Julien JACQUIN

Le 2 octobre 1914, un train s’arrête en gare d’Erbisoeul-Brûlotte. C’est un convoi de prisonniers français à destination de l’Allemagne ; il porte le numéro 11 3/18. Les Allemands débarquent le cadavre d’un jeune français de 22 ans, mort pendant le trajet et le font enterrer au cimetière d’Erbisoeul ; sur sa tombe, ils écrivent « Il est mort pour sa patrie – Repose doux ».
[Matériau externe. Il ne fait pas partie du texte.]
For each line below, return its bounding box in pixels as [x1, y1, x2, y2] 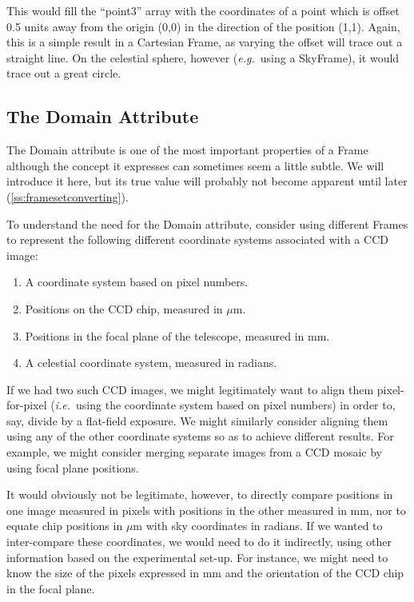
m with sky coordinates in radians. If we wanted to [133, 517, 383, 534]
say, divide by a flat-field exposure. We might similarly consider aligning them [6, 412, 388, 429]
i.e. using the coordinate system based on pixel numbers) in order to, [54, 397, 396, 413]
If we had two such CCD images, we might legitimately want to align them [6, 381, 374, 397]
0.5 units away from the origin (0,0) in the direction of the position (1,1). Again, [6, 18, 400, 34]
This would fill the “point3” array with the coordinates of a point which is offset [6, 2, 400, 18]
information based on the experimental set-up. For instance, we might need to [6, 548, 388, 565]
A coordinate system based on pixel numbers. [25, 273, 249, 290]

L’abbé Lefrant, alors curé d’Erbisoeul, écrivit dans son registre : « En l’an de notre Seigneur 1914, en ce jour 2 octobre, a été inhumé en terre sainte le soldat français nommé Julien JACQUIN - plaque n° 844 – Chartres - 101ème de ligne – 3ème Comp. – Dreux - Eure-et-Loir - né le 23 nov. 1891 à Colomier - canton de Nogent le Roi – Eure-et-Loir – résidant à Vic les Chartres – canton de Chartres-sud – Eure-et-Loir – fils d’Armand Isidore et de Guerit Adrienne Amélie. »

Quand on érigea à Erbisoeul le monument à la mémoire des combattants de 14-18 morts au champ d’honneur, le nom de Julien Jacquin fut inscrit à côté de celui d’Ulysse Wambreuse.
Mais qui est ce Julien Jacquin ?
Il y a quelques années, Charles Boelpaep, essaya d’en savoir un peu plus sur lui :

Jacquin, 101ème de ligne ? inconnu !
Né à Colomier le 23 novembre 1891 ? Inconnu !
Habitant Vic les Chartres ? Inconnu !

En fait, le bon abbé Lefrant avait commis quelques erreurs regrettables (peut-être avait-il été mal informé par les Allemands) et ses informations n’étaient que partiellement exactes.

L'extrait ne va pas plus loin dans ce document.